TARİHİ bir gol atılıyor Konya’da. Hem de sıradan bir lig maçında değil, Fenerbahçe karşılaşmasında. Sarı lacivertli takım ilk kez lider oluyor. O gün ligde başka maç da yok. Yani tüm medya bu maçı takip ediyor. Ama gazetelerin hiçbirinde Önder’in pozisyonunun fotoğrafını göremiyorum ertesi gün. Televizyondan çekilmiş minicik kareler var. Makineler saniyede bilmem kaç kare çeken dijital aletler. Ama ortada tek bir kare yok. Ele dair, gole dair.

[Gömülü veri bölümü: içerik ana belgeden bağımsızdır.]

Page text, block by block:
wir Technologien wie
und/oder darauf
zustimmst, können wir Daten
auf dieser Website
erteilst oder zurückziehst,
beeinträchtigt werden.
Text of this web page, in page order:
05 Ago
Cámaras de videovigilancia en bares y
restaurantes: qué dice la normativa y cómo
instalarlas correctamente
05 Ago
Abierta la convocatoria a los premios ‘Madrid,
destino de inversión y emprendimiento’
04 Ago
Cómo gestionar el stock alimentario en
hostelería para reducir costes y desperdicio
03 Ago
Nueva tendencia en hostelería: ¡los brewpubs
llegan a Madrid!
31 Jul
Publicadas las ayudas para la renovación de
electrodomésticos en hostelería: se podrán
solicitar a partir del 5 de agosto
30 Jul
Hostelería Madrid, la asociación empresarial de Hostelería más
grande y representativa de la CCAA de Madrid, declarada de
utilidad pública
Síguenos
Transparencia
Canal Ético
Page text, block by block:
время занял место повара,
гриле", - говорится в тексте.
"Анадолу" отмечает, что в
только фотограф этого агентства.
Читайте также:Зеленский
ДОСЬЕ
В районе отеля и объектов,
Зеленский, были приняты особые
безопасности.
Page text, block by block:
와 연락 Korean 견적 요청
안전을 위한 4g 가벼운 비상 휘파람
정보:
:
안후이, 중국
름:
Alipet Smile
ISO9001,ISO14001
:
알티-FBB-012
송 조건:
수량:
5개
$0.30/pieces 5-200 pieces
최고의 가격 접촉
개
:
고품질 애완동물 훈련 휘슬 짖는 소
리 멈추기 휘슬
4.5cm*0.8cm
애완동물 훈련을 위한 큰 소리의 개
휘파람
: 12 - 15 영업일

Maradona’nın golü 1986’da atıldı. Her açıdan fotoğrafı vardı. Metin Oktay’ın fileleri delen golünün üzerinden 50 yıl geçti ama fotoğrafı var. Ama Önder’in golünün fotoğrafı yok. Bütün fotoğrafçılar neden aynı yere kümelenir, neden uçan stoper çekmeye çalışır anlamam. Konya’daki maç 35. dakikada başladı, 35. dakikada bitti. Medyanın en zorlu işlerinden birini yapan foto muhabiri arkadaşların teknoloji yenilemenin yanı sıra vizyonlarını da geliştirmeleri şart bence.

DAHA ÇOK GOL iÇiN

MUSTAFA Denizli geldiğinden beri Beşiktaş 13 puan kaybetti. Liderliğe yükseldiği ligde altıncı sıraya kadar geriledi. Bunda bireysel hataların yanı sıra hücumdaki skor üretememe sıkıntısı en büyük faktör. Denizli’yle oynanan 9 lig maçında 14 gol atabilmiş Beşiktaş. Aynı dönemde Galatasaray 20, bir maç fazla oynayan Fenerbahçe ise 23 gol atmış. Futbolumuza "Hücum futbolu" sözcüğünün uygulamasını sokan çalıştırıcı, hücumdan mı vazgeçti yoksa.

Oysa sıkıntı bambaşka.

Takımın en çalışkan, savaşan oyuncusu Nobre’de sıkıntı. Öyle bir oyuncu ki Nobre, idmanların en iyisi. Maçlarda rakip savunmayı sürekli yıpratıyor. Ama skor üretiminde gol yüzdesi oldukça düşük. Gol atıyor ama Beşiktaş’ın yakaladığı pozisyon sayısına oranla bu sayı çok düşük. Denizli, hücumu Holosko ve Bobo üzerine kurmalı. Nobre’yi ikinci yarılarda kullanmalı. Holosko ve Bobo’nun hem sürati, hem adam eksiltme özellikleri, hem de gol vuruşları Nobre’ye oranla daha iyi. Beşiktaş hücum hattını bu ikili üzerine kurarsa tekrar şampiyonluğun en güçlü adayı olur.